### Provided records:
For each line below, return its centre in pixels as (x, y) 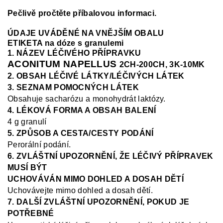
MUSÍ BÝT (27, 167)
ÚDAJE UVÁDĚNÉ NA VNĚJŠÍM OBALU (86, 33)
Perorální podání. (39, 144)
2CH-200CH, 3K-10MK (162, 64)
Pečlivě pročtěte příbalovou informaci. (82, 13)
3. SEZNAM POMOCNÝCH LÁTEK (73, 87)
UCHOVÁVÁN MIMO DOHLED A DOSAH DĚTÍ (96, 179)
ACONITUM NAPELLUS (63, 64)
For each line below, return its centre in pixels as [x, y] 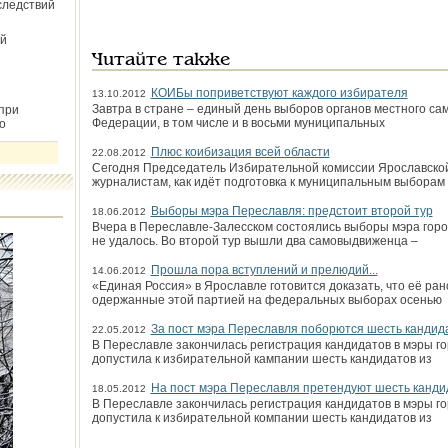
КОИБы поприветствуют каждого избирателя [279, 93]
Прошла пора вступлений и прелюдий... [264, 270]
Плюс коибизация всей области [240, 152]
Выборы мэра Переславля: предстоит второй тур [291, 211]
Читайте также [160, 60]
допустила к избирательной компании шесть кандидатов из [261, 418]
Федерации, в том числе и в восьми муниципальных [238, 123]
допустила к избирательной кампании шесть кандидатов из [261, 359]
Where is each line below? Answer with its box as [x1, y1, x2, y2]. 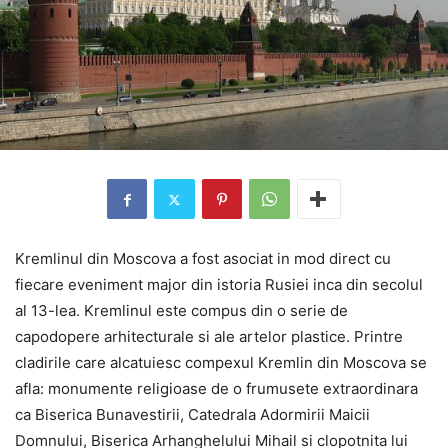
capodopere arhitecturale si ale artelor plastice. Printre [15, 327, 403, 347]
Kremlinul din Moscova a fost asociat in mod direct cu [15, 249, 391, 269]
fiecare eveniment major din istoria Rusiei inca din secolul [15, 275, 423, 295]
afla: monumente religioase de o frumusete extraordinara [15, 379, 418, 399]
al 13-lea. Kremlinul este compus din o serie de [15, 301, 348, 321]
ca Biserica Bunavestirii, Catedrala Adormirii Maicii [15, 405, 370, 425]
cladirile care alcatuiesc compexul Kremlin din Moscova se [15, 353, 427, 373]
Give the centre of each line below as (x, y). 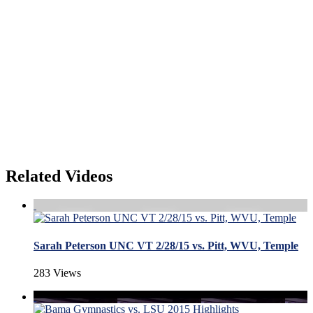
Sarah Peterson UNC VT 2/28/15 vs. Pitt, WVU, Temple (166, 245)
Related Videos (59, 176)
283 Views (57, 272)
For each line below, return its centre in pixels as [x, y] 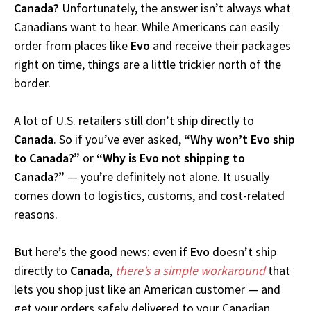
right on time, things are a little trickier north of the [148, 65]
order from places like [72, 46]
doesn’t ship [243, 252]
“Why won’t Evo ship [239, 140]
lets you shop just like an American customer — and [147, 289]
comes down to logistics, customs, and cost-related [149, 196]
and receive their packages [220, 46]
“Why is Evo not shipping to [171, 158]
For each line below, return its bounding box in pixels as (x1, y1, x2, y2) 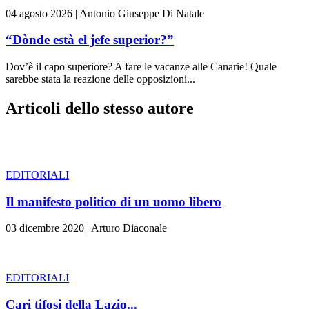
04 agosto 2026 (6, 7, 72, 19)
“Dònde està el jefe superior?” (6, 32, 174, 48)
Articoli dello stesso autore (6, 99, 194, 117)
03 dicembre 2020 (6, 222, 84, 235)
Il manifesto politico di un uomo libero (6, 194, 221, 209)
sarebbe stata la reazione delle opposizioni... (6, 73, 195, 85)
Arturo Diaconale (91, 222, 167, 235)
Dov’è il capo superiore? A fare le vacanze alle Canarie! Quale (6, 61, 277, 72)
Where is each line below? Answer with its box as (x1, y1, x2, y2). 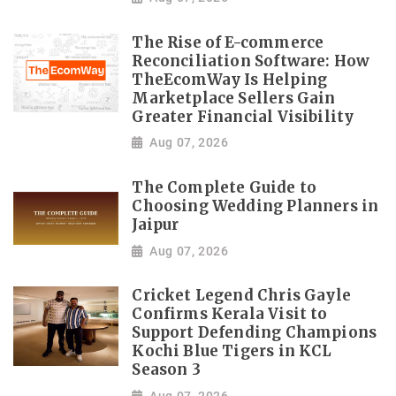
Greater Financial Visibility (132, 107, 354, 126)
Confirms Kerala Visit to (132, 305, 328, 324)
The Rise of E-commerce (132, 33, 324, 52)
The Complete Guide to (132, 179, 317, 198)
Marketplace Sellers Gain (132, 88, 336, 108)
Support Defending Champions (132, 324, 377, 343)
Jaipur (132, 216, 179, 235)
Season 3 (132, 361, 201, 380)
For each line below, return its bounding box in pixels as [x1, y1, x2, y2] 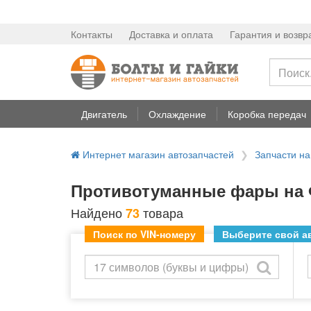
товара [140, 203, 183, 221]
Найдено [71, 203, 126, 221]
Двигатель [81, 107, 127, 121]
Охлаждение [149, 107, 206, 121]
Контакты [71, 27, 112, 41]
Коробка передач [228, 107, 306, 121]
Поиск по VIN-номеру [93, 227, 196, 241]
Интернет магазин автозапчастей [80, 147, 234, 161]
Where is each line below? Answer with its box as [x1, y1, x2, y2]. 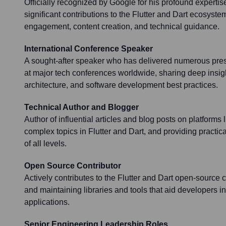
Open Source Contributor [24, 161, 121, 171]
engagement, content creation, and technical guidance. [24, 22, 219, 31]
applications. [24, 198, 70, 207]
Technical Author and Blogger [24, 103, 139, 112]
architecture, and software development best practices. [24, 81, 218, 90]
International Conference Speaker [24, 44, 153, 53]
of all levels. [24, 139, 67, 148]
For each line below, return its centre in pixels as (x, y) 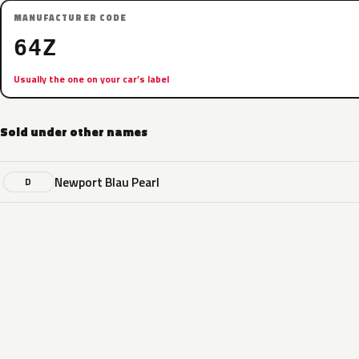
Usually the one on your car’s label (91, 79)
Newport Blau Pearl (107, 182)
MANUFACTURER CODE (70, 18)
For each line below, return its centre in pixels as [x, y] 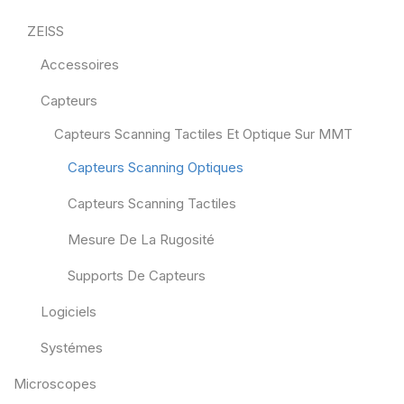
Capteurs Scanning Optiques [156, 167]
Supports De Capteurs [137, 275]
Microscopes [55, 384]
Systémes [72, 348]
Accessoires [80, 64]
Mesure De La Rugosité [141, 239]
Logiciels [69, 312]
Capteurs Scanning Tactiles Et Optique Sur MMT [203, 134]
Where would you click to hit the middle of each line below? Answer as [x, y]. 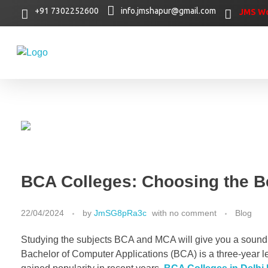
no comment [193, 213]
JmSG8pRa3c [120, 213]
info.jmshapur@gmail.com [168, 11]
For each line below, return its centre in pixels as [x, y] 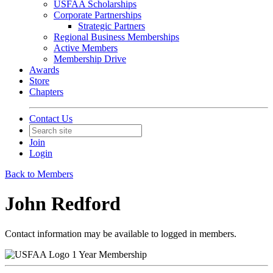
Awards [44, 70]
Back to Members [39, 174]
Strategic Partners [112, 26]
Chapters [46, 92]
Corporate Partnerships [97, 15]
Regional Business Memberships [116, 37]
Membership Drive [90, 59]
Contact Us [51, 119]
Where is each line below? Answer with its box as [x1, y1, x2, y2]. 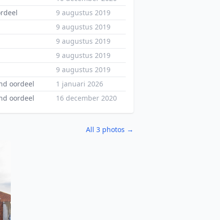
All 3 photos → [86, 125, 134, 134]
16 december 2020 [56, 93, 117, 103]
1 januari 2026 [56, 79, 103, 88]
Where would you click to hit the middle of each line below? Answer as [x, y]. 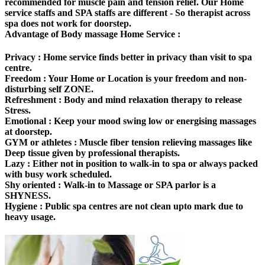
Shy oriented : [33, 185]
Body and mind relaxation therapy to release [152, 100]
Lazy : [17, 164]
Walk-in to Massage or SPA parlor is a [138, 185]
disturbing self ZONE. [49, 89]
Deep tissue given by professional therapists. [92, 153]
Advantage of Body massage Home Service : [93, 34]
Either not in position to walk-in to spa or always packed [144, 164]
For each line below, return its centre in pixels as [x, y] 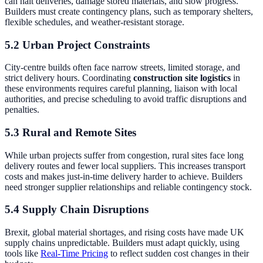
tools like [23, 254]
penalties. [22, 110]
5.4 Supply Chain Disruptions [77, 210]
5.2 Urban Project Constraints [77, 45]
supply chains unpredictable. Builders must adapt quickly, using [122, 243]
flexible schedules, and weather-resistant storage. [95, 22]
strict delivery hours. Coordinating [69, 78]
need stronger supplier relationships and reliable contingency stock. [128, 187]
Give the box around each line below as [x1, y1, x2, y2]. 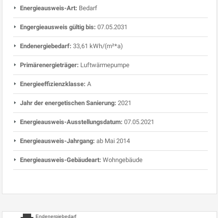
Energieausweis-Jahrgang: [20, 137, 95, 145]
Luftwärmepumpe [80, 61, 129, 69]
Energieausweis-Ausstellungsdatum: [20, 118, 123, 126]
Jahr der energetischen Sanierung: [20, 99, 116, 107]
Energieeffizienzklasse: [20, 80, 86, 88]
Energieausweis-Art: [20, 4, 77, 12]
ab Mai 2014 [96, 137, 130, 145]
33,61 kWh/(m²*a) [73, 42, 123, 50]
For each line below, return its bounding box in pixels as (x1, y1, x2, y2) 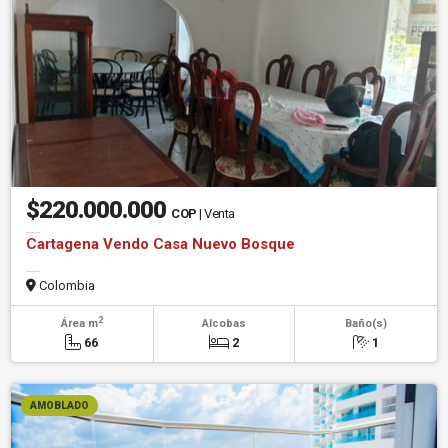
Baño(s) (344, 316, 387, 330)
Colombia (36, 277, 95, 293)
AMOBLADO (30, 399, 89, 411)
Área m (60, 316, 98, 330)
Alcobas (201, 316, 246, 330)
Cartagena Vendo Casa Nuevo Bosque (26, 234, 295, 253)
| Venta (199, 205, 235, 221)
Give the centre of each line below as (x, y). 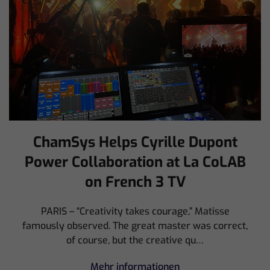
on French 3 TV (135, 182)
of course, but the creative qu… (135, 240)
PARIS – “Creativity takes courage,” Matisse (135, 212)
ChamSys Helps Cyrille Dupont (135, 143)
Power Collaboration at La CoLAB (135, 162)
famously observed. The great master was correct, (135, 226)
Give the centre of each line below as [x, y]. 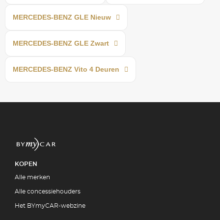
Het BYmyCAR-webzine [50, 206]
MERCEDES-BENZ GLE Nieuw [62, 17]
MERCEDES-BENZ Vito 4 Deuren [66, 69]
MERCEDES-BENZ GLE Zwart [61, 43]
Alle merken [32, 177]
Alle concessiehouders [48, 191]
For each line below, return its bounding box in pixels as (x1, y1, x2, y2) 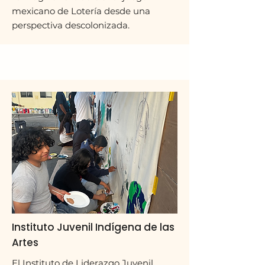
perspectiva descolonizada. (12, 20, 130, 31)
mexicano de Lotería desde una (12, 5, 150, 17)
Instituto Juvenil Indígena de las (12, 220, 174, 234)
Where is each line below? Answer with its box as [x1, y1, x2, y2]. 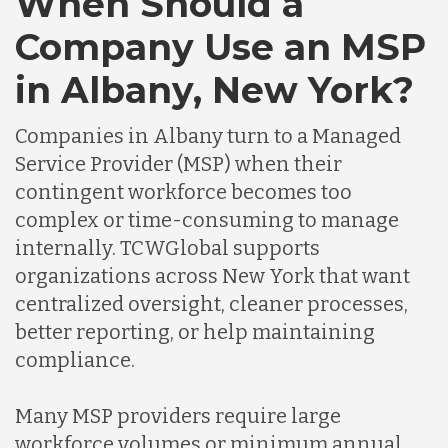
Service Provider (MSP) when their [15, 152, 342, 177]
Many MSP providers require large [15, 404, 341, 429]
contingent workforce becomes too [15, 180, 352, 205]
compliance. [15, 348, 135, 373]
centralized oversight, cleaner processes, [15, 292, 408, 317]
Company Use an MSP [15, 25, 426, 70]
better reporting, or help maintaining [15, 320, 375, 345]
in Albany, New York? [15, 68, 414, 113]
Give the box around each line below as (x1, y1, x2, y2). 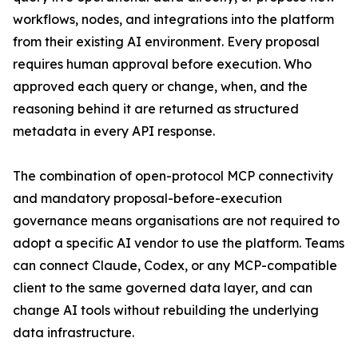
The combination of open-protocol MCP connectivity (13, 168, 333, 185)
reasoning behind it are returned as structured (13, 101, 299, 117)
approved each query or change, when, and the (13, 78, 308, 95)
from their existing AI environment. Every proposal (13, 34, 320, 50)
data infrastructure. (13, 324, 134, 341)
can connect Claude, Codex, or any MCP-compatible (13, 257, 337, 274)
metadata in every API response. (13, 123, 215, 140)
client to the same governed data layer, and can (13, 280, 312, 296)
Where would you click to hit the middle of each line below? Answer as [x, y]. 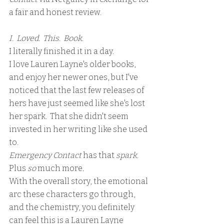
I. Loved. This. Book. [46, 38]
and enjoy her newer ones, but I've [74, 77]
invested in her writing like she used [79, 129]
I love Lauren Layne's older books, [73, 64]
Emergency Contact [45, 155]
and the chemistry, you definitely [72, 207]
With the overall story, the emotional [79, 181]
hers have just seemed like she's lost [78, 103]
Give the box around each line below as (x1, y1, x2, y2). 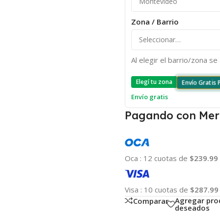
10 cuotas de (143, 184, 190, 194)
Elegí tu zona (136, 78, 172, 86)
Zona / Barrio (131, 16, 179, 27)
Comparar (133, 195, 168, 206)
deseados (174, 202, 210, 213)
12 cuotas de (143, 153, 190, 163)
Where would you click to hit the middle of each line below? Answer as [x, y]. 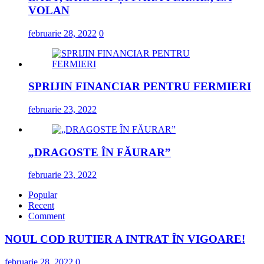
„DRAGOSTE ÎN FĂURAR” [100, 152]
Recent [41, 206]
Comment [47, 216]
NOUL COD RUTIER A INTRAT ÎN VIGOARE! [125, 239]
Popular [43, 195]
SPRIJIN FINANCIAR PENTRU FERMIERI [140, 87]
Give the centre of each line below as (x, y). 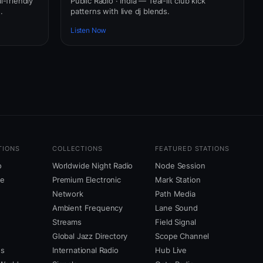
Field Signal (176, 222)
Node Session (180, 166)
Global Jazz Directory (90, 236)
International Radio (85, 250)
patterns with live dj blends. (120, 11)
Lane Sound (176, 208)
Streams (67, 222)
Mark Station (178, 180)
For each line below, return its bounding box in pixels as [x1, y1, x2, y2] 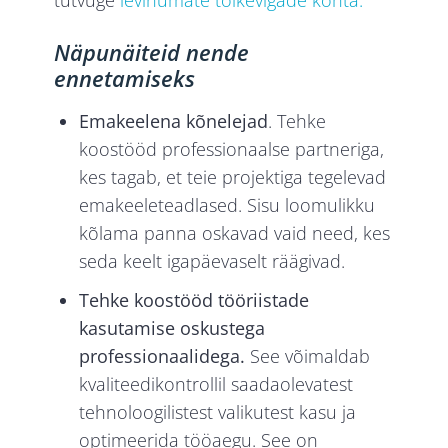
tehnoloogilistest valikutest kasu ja [79, 400, 357, 425]
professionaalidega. [79, 344, 246, 369]
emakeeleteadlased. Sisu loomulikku [79, 193, 376, 218]
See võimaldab [245, 344, 371, 369]
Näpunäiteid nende [54, 37, 250, 68]
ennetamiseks [54, 63, 196, 94]
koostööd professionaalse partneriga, [79, 137, 385, 162]
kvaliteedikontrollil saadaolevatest [79, 372, 354, 397]
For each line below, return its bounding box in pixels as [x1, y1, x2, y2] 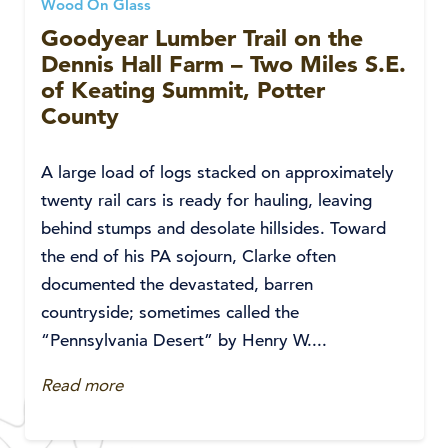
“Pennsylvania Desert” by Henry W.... [41, 330, 327, 351]
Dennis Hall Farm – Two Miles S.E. [41, 50, 406, 78]
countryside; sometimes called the [41, 302, 299, 323]
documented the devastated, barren [41, 274, 313, 295]
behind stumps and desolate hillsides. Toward [41, 218, 386, 239]
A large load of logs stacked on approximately [41, 162, 394, 183]
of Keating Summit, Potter [41, 76, 325, 104]
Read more [41, 375, 123, 395]
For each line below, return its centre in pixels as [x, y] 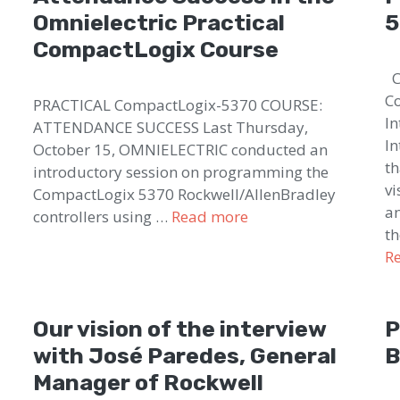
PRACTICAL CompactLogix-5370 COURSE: [178, 104]
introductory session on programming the [181, 171]
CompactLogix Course [156, 49]
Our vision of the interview [180, 329]
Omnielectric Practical [159, 22]
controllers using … [103, 216]
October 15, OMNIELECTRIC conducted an [181, 149]
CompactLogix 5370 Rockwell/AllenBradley [185, 194]
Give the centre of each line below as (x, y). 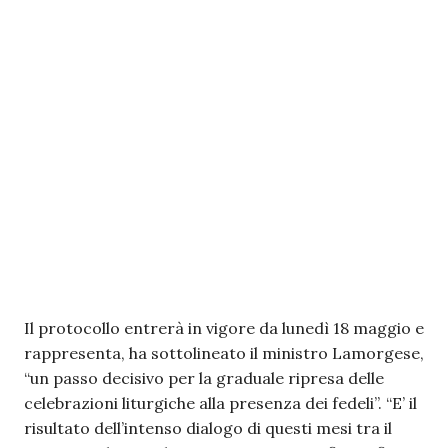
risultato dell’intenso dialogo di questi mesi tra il (208, 428)
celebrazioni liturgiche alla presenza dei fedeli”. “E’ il (220, 403)
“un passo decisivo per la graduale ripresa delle (204, 378)
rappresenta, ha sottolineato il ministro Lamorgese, (224, 353)
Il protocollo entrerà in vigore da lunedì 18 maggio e (224, 328)
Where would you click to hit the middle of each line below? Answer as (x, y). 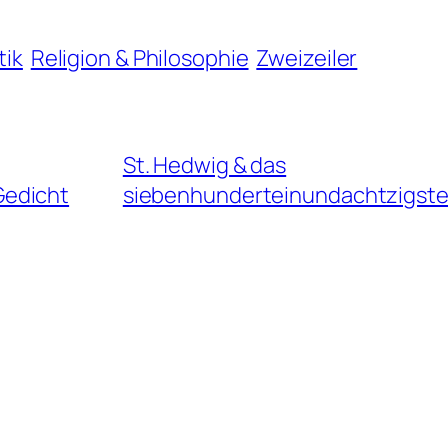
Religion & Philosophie (139, 57)
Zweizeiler (307, 57)
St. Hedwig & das (204, 164)
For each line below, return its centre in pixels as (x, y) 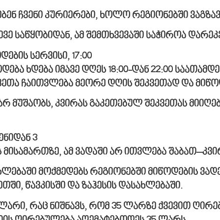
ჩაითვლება (48, 84)
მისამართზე (31, 152)
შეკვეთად (157, 84)
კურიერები (70, 15)
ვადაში (91, 152)
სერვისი (49, 56)
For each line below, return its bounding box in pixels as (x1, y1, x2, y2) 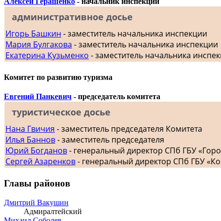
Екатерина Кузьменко (5, 50, 89, 61)
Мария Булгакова (5, 39, 72, 50)
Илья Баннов (5, 134, 55, 146)
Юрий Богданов (5, 145, 67, 156)
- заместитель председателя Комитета (55, 123, 202, 135)
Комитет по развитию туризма (4, 73, 112, 81)
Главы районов (4, 178, 70, 189)
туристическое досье (12, 106, 110, 118)

### Problem to work on:
Copy out each line of the records where the string "behind" appears.

### Response below:
reasoning behind it are returned as structured (13, 101, 299, 117)
behind stumps and desolate hillsides. Toward [41, 218, 386, 239]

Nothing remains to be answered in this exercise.